Items from a data source:
########################################

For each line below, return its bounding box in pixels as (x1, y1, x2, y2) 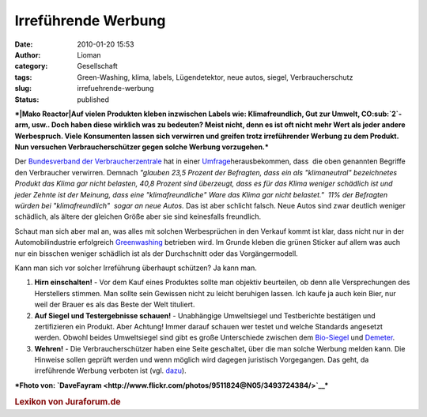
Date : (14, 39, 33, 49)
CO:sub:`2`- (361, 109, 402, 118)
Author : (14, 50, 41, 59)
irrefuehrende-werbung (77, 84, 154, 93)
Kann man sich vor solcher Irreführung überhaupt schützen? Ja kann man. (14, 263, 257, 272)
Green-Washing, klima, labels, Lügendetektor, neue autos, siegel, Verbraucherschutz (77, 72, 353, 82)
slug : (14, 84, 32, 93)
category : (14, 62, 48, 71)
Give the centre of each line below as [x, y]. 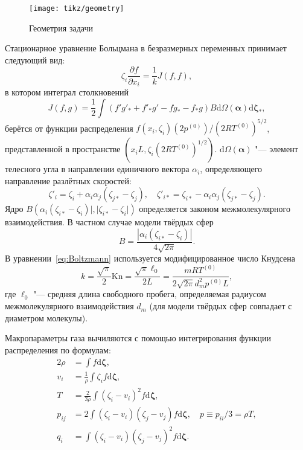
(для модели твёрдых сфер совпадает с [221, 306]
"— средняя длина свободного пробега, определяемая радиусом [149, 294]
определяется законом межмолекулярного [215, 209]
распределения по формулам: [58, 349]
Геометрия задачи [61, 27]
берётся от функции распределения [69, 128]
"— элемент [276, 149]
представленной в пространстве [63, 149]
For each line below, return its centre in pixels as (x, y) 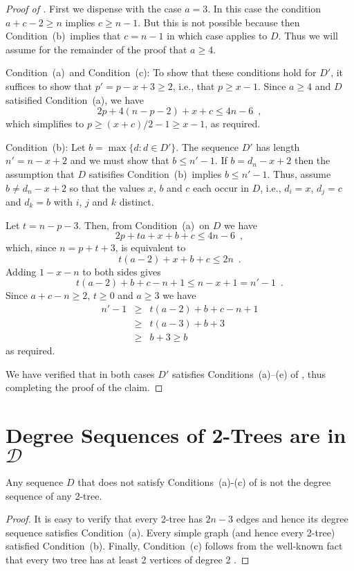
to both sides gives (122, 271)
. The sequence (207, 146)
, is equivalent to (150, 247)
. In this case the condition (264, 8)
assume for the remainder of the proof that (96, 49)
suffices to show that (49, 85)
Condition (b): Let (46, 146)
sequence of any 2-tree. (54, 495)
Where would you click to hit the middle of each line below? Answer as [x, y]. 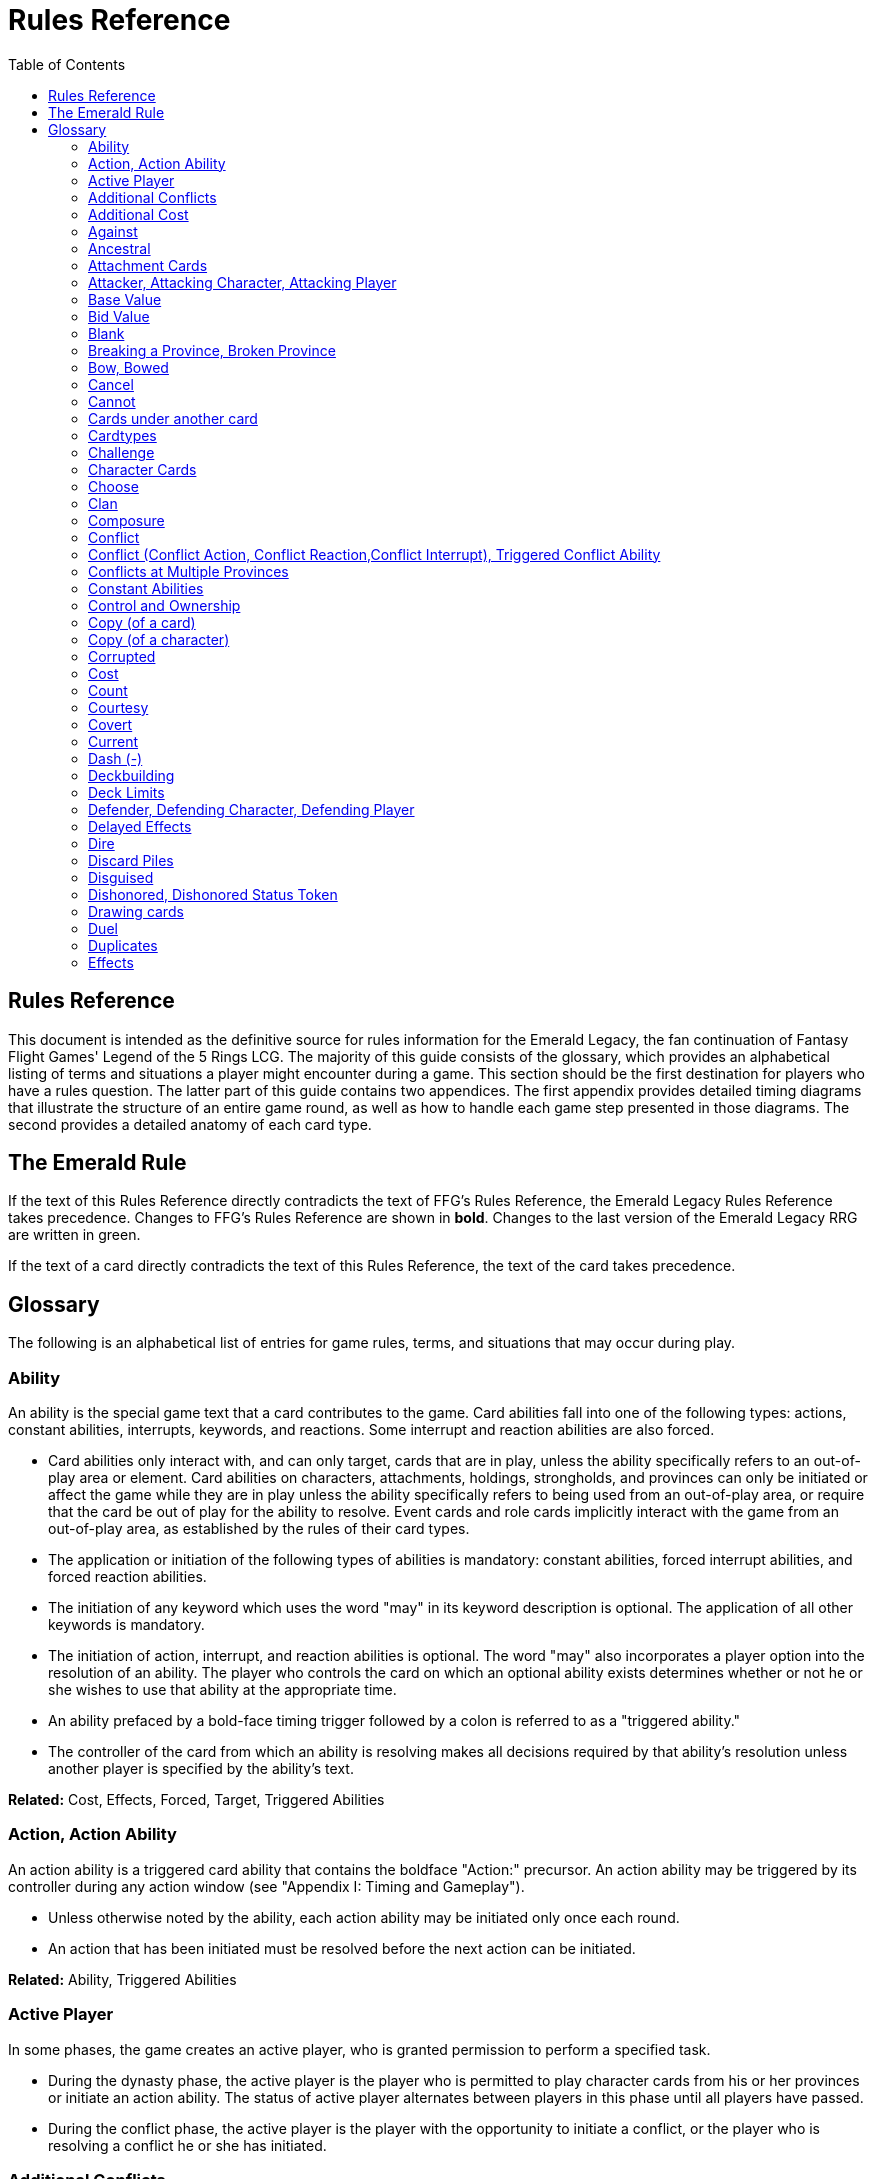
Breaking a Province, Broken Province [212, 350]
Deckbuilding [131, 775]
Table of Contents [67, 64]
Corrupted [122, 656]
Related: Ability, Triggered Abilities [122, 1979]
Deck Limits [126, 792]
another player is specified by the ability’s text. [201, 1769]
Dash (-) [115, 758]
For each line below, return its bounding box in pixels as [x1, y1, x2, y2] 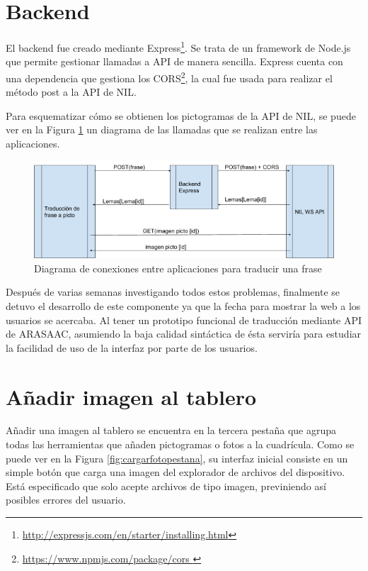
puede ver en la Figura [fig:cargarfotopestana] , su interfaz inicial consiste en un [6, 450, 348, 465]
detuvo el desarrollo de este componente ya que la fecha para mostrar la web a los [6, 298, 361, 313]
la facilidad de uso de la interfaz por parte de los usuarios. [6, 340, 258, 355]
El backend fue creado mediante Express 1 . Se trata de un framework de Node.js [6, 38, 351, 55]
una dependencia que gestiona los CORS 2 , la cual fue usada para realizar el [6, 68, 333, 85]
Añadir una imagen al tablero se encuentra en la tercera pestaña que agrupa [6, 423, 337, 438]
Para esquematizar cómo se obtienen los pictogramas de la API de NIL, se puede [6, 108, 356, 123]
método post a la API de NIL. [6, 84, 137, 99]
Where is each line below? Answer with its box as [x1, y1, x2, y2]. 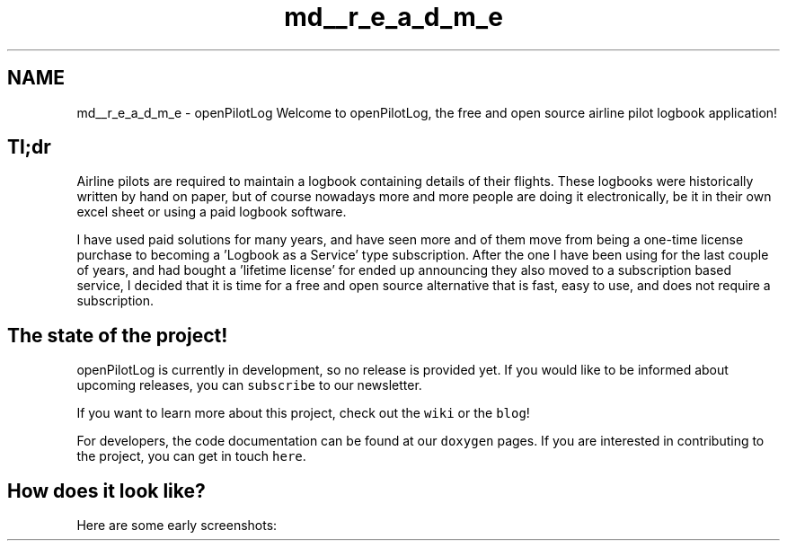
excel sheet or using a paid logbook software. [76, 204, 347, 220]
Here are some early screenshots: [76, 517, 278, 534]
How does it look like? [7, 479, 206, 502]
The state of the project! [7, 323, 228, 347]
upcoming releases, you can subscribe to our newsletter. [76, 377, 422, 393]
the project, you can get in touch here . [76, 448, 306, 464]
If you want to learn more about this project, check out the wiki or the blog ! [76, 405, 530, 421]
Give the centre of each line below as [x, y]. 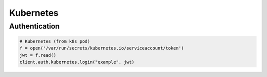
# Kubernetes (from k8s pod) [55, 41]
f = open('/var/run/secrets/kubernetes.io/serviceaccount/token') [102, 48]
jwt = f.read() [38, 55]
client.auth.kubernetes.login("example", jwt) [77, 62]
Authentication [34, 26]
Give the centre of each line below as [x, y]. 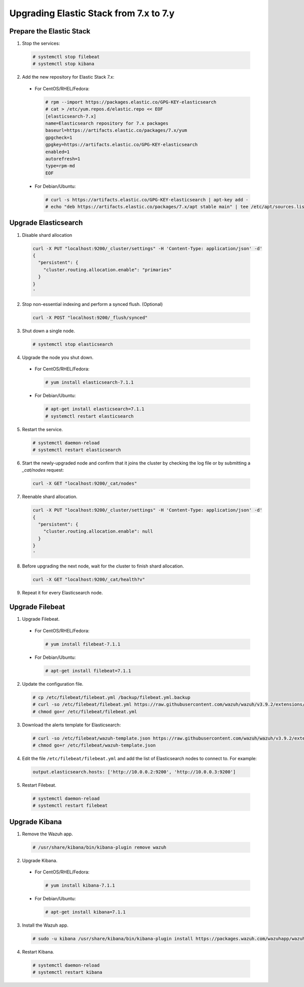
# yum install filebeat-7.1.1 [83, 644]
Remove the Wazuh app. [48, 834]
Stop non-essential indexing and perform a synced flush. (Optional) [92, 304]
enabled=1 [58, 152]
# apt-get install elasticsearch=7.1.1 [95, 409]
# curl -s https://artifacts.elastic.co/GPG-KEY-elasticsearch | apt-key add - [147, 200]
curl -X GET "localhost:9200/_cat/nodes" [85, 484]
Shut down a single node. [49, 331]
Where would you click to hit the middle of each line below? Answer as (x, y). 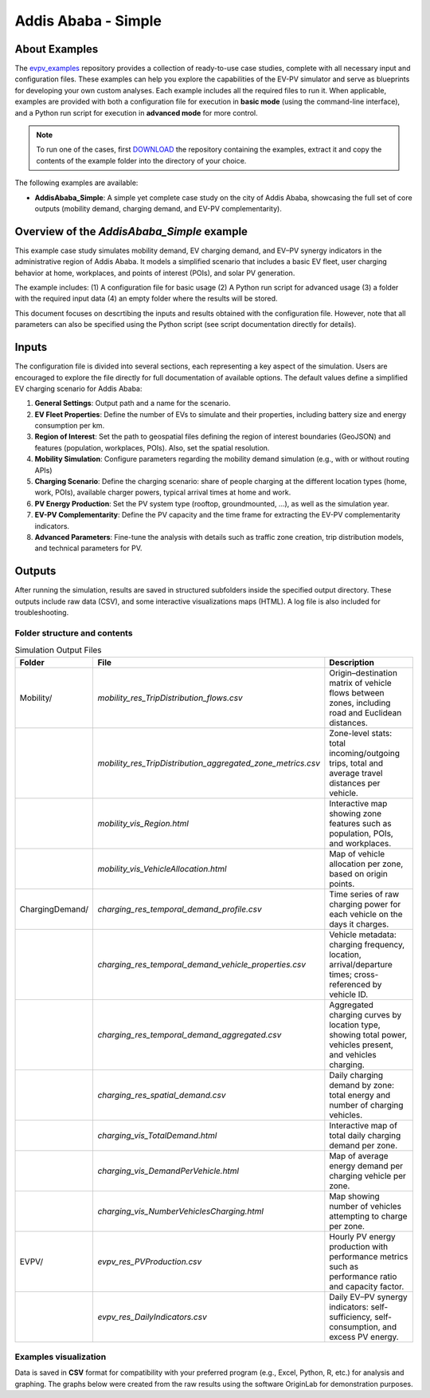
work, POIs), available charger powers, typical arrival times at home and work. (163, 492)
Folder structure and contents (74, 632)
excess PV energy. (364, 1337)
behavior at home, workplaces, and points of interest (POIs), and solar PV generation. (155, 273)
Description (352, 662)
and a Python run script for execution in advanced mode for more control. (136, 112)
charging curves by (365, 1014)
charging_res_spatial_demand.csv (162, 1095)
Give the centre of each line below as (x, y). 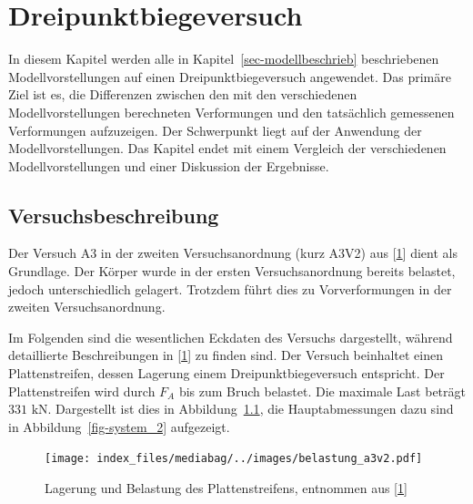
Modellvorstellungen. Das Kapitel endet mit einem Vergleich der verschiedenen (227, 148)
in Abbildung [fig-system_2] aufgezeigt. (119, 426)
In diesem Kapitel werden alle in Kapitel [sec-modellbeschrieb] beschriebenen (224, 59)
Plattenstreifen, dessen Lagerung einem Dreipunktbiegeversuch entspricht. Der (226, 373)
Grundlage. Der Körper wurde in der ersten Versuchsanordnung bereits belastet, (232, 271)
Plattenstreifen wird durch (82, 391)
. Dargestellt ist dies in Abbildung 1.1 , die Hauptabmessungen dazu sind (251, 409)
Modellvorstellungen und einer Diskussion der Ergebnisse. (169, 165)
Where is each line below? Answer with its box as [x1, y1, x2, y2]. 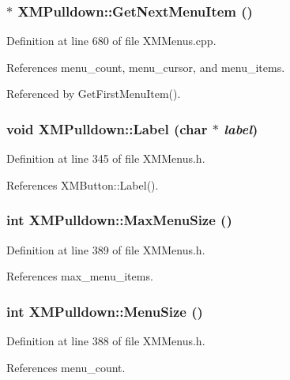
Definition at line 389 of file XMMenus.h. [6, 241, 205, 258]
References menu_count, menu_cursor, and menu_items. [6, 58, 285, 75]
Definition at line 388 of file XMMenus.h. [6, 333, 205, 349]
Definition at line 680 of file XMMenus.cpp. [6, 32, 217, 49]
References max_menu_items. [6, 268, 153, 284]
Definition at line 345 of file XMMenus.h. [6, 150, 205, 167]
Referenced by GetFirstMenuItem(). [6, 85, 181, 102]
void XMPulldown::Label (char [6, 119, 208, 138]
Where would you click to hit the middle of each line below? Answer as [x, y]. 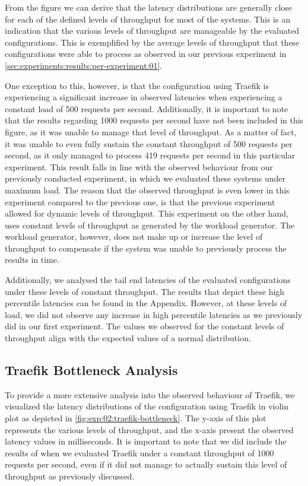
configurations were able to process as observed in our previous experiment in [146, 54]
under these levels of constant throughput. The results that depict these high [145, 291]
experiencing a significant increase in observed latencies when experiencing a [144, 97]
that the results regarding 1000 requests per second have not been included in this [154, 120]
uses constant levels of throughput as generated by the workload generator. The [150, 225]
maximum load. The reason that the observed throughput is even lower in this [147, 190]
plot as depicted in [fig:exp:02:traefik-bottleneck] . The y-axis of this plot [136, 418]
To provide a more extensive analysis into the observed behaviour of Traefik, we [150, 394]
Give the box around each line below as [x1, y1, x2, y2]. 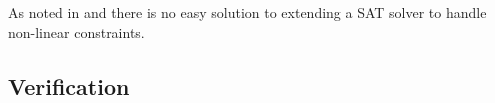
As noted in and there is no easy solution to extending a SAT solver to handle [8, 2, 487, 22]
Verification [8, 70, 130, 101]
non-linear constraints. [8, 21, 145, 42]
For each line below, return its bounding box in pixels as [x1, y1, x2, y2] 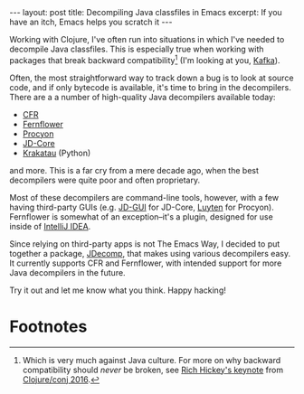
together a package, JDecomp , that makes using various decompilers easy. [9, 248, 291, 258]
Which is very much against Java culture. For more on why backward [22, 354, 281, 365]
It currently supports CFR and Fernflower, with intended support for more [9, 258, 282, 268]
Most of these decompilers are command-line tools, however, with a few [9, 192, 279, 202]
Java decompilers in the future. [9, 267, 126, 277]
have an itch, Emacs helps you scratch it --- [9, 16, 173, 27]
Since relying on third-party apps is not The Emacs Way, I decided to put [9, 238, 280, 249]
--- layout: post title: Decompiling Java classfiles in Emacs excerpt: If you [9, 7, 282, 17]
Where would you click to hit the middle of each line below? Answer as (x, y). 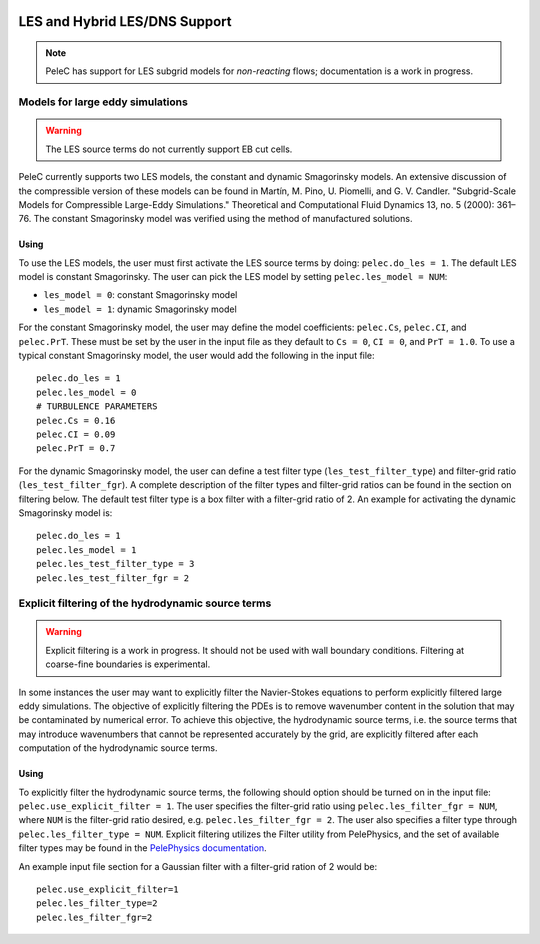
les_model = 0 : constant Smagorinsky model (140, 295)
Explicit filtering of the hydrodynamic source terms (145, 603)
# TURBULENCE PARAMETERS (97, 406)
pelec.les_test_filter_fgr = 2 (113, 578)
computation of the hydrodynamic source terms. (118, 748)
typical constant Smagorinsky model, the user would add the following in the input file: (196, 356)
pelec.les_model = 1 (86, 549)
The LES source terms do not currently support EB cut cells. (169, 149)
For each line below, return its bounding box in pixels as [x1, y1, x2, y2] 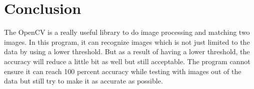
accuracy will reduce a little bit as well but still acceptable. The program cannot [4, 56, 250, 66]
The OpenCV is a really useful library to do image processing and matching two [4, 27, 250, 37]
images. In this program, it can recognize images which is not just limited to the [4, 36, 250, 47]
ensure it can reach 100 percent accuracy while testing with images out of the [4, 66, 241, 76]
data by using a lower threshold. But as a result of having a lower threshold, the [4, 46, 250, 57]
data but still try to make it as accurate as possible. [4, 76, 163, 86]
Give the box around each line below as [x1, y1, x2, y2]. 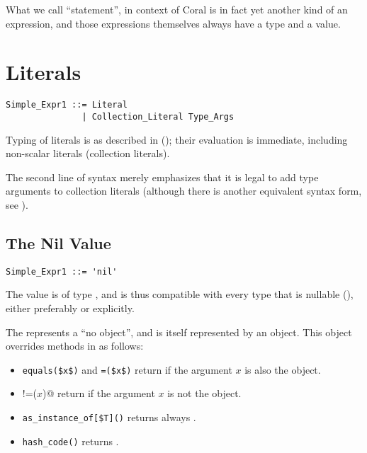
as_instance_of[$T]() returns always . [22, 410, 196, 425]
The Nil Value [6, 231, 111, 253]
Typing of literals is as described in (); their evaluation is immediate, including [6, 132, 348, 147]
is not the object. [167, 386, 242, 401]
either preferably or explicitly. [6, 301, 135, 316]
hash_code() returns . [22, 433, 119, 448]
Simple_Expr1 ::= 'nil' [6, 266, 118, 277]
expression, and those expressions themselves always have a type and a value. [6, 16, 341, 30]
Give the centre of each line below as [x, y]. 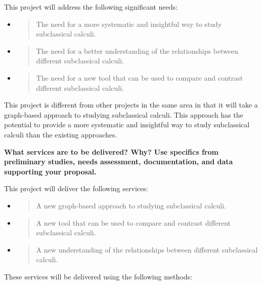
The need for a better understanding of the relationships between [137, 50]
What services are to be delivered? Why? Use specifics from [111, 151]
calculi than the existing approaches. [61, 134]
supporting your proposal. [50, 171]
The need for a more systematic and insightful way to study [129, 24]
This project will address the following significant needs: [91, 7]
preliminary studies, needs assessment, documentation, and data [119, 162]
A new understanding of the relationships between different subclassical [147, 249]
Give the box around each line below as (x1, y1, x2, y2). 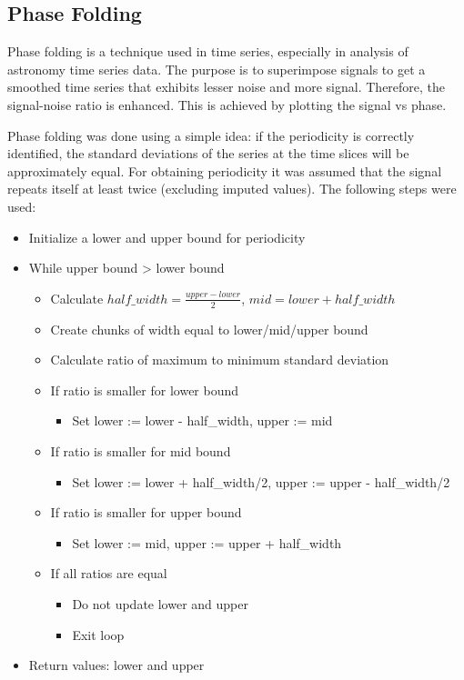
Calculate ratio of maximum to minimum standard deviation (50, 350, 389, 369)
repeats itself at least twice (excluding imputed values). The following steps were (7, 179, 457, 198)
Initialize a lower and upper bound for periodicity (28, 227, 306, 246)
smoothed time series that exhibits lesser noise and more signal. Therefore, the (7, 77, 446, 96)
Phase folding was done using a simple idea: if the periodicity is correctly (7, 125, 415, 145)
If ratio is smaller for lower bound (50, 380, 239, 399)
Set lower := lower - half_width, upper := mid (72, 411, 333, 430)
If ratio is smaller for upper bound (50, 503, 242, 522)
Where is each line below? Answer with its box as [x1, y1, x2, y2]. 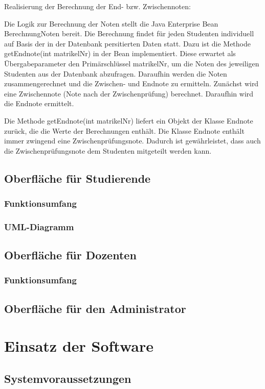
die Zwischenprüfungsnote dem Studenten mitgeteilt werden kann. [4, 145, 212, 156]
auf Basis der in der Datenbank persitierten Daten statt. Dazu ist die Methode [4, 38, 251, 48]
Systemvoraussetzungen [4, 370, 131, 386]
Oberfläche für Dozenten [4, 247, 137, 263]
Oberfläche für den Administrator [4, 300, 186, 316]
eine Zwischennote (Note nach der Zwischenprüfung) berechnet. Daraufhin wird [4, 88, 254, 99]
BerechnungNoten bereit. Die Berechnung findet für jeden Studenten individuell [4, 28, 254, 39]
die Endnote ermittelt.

########################################

§ **Work required**: Give back exactly the lines from the top of the records to the line containing "For each line below, return its centre", both included, and no pictures.

§ **Response area**:
For each line below, return its bounding box in pixels as (x1, y1, x2, y2) 
Date : (14, 39, 33, 49)
CO:sub:`2`- (361, 109, 402, 118)
Author : (14, 50, 41, 59)
irrefuehrende-werbung (77, 84, 154, 93)
Kann man sich vor solcher Irreführung überhaupt schützen? Ja kann man. (14, 263, 257, 272)
Green-Washing, klima, labels, Lügendetektor, neue autos, siegel, Verbraucherschutz (77, 72, 353, 82)
slug : (14, 84, 32, 93)
category : (14, 62, 48, 71)
Give the centre of each line below as [x, y]. 
(для модели твёрдых сфер совпадает с [221, 306]
"— средняя длина свободного пробега, определяемая радиусом [149, 294]
определяется законом межмолекулярного [215, 209]
распределения по формулам: [58, 349]
Геометрия задачи [61, 27]
берётся от функции распределения [69, 128]
"— элемент [276, 149]
представленной в пространстве [63, 149]
For each line below, return its centre in pixels as (x, y) 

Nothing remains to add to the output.